A study that was published by the European Society of Human Reproduction and Embryology found that children of single mothers are no more likely to suffer later in life than kids raised by a mother and a father “in terms of parent-child relationship or child development.”
Researchers from the University of Amsterdam looked at 69 “single-mothers-by-choice.” By that, they meant women who knowingly chose to raise their child alone. The researchers also looked at 59 mothers from heterosexual two-parent families. All of the parents in the study had children between the ages of 1.5 years of age and 6 years of age.
In addition, the parent-child relationships, mothers’ social support network, and children’s well-being were compared between family types according to three valuated questionnaires. The analysis drew there main conclusions:
* There were no differences in emotional involvement or parental stress between family types.
* Single-mothers-by-choice showed significantly higher scores on the social support they received, but also on wanting more social support.
* There were no significant differences in the children’s internal and external problem behavior (well-being) between both family types.

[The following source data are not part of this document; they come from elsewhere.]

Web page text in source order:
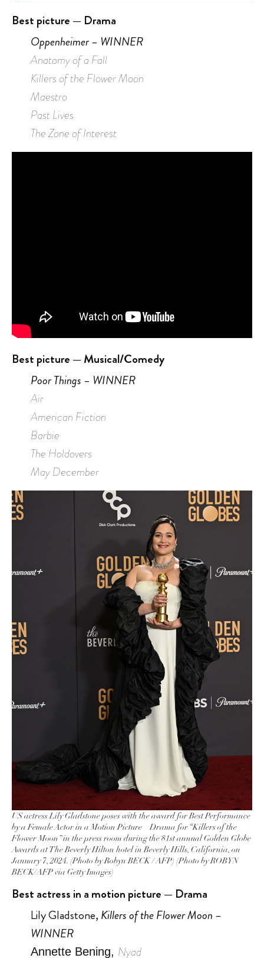
Best picture — Drama
Oppenheimer – WINNER
Anatomy of a Fall
Killers of the Flower Moon
Maestro
Past Lives
The Zone of Interest
Best picture — Musical/Comedy
Poor Things – WINNER
Air
American Fiction
Barbie
The Holdovers
May December
US actress Lily Gladstone poses with the award for Best Performance
by a Female Actor in a Motion Picture – Drama for “Killers of the
Flower Moon” in the press room during the 81st annual Golden Globe
Awards at The Beverly Hilton hotel in Beverly Hills, California, on
January 7, 2024. (Photo by Robyn BECK / AFP) (Photo by ROBYN
BECK/AFP via Getty Images)
Best actress in a motion picture — Drama
Lily Gladstone, Killers of the Flower Moon –
WINNER
Annette Bening, Nyad
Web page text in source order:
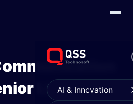
AI & Innovation
Living

Based upon these results, investigator Mathilde Brewaeys from the Centre of Expertise on Gender Dysphoria of the VU University Medical Centre, Amsterdam, reported that children growing up with single-mothers-by-choice appeared to enjoy a similar parent-child relationship as those in heterosexual two-parent families.
She also noted that having a strong social network is of crucial importance. The support systems welcomed by the single mothers in the study were either informal or formal. The formal examples could be parents, other family, friends, neighbors, or a nanny. The informal examples included teachers, family doctors, pediatricians, television programs, or articles about child rearing.

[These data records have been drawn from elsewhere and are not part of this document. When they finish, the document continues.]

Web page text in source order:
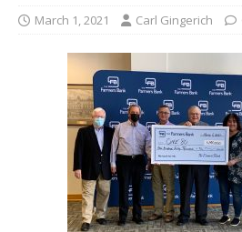
March 1, 2021 Carl Gingerich
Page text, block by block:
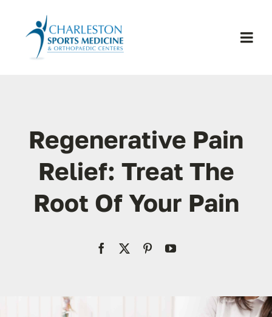
content
Regenerative Pain
Relief: Treat The
Root Of Your Pain
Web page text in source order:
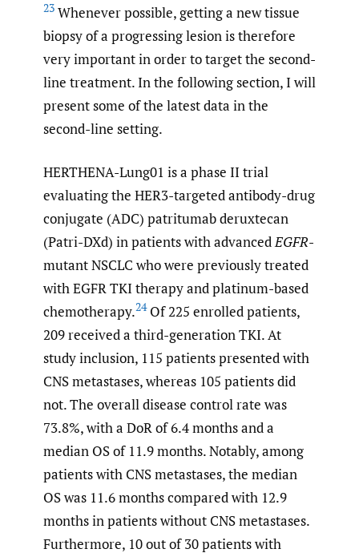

It appears that one of the reasons the study was done was because there is an assumption that growing up in a family without a father is not good for the child. This assumption is based on research into children whose parents started out as a heterosexual two-parent family, but then got divorced. The children experienced parental conflict.
The new study included single-mothers-by-choice (not mothers who became single as a result of divorce.) Ms. Brewaeys concluded that any negative influence on child development depends more on a troubled parent-child relationship, and not on the absence of the father.